After their observation(s), the psychologist will organize, consider, and compare the data on the behaviors they observed to see whether an autism diagnosis might be appropriate or if the observed behaviors align more closely with other similarly presenting conditions. Then they will share their findings with the informants and decide a course of action moving forward which may include behavioral therapies or specialized education planning, depending on the child’s specific profile and needs. 

Why is Diagnosing Autism Difficult?

There are many factors that complicate an autism diagnosis, however. While there is a clear set of behaviors associated with autism, these behaviors are often seemingly completely unrelated. 

For example, two of the things often associated with autism are a lack of social skills or a sensitivity to sensory stimuli. Each individual may have one or both of these issues and every individual will have their own mixture of idiosyncratic behaviors that some psychologists may consider diagnostically significant while others may see as dismissable. 
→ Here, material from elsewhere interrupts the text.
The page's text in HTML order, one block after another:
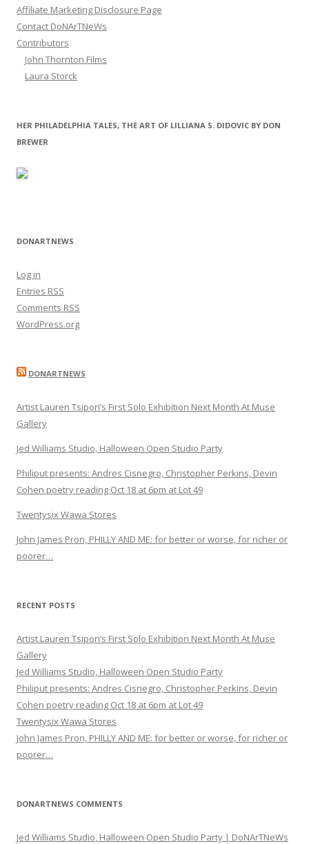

Depending on the culture and gender of the individual, what is considered “normal” and what is considered autistic can vary widely. For example, trouble making eye contact is often associated with autism, but in many cultures, making direct eye contact may be inappropriate with authority figures.

So while a young white boy may be more likely to get diagnosed based on his avoidance of eye contact, a young Arab girl might have this symptom overlooked as it is seen as culturally appropriate for her to not have extended eye contact with an adult or even a peer she does not know well. 

This is what many researchers credit for the large difference in males being much more likely to be diagnosed with autism than girls. Other scientists say that this cultural individuality is not sufficient to explain the higher incidence of diagnosis in males. 

Is the ASDQ Reliable in Screening for Autism?

This new ASDQ screening tool for autism quickly created buzz online as the best freely available tool in screening for autism. The study claims “Results indicated that the 39-item ASDQ is a psychometrically sound instrument, with evidence of several positive psychometric properties, suggesting it is a highly promising measure for use in both research and clinical practice.” (Frazier et al.)

What are they using to measure the validity of their questionnaire though? The researchers compared their results to results of similar questionnaires and the presence of a diagnosis of autism in their participants. 

The more items checked at a higher level means that there are more concerning behaviors and therefore more likelihood of an autism diagnosis being given. There is not an exact way to calculate or decide how many times “often” or “always” can be ticked before it is officially autism.

While this may seem like good evidence, really all this says is that in a condition where you get a diagnosis by answering questions, answering similar questions to what is already asked when giving a diagnosis gives a similar diagnosis. When you do something similar to what is already being done, it is unsurprising that you get similar results.

Really, these types of questionnaires work as a sort of checklist of problem behaviors. Before going in, there are already going to be behavioral concerns that prompted the visit. In the end, it will be up to the personal ethos of the psychologist whether those behavioral concerns line up with and are severe enough to warrant an autism diagnosis. 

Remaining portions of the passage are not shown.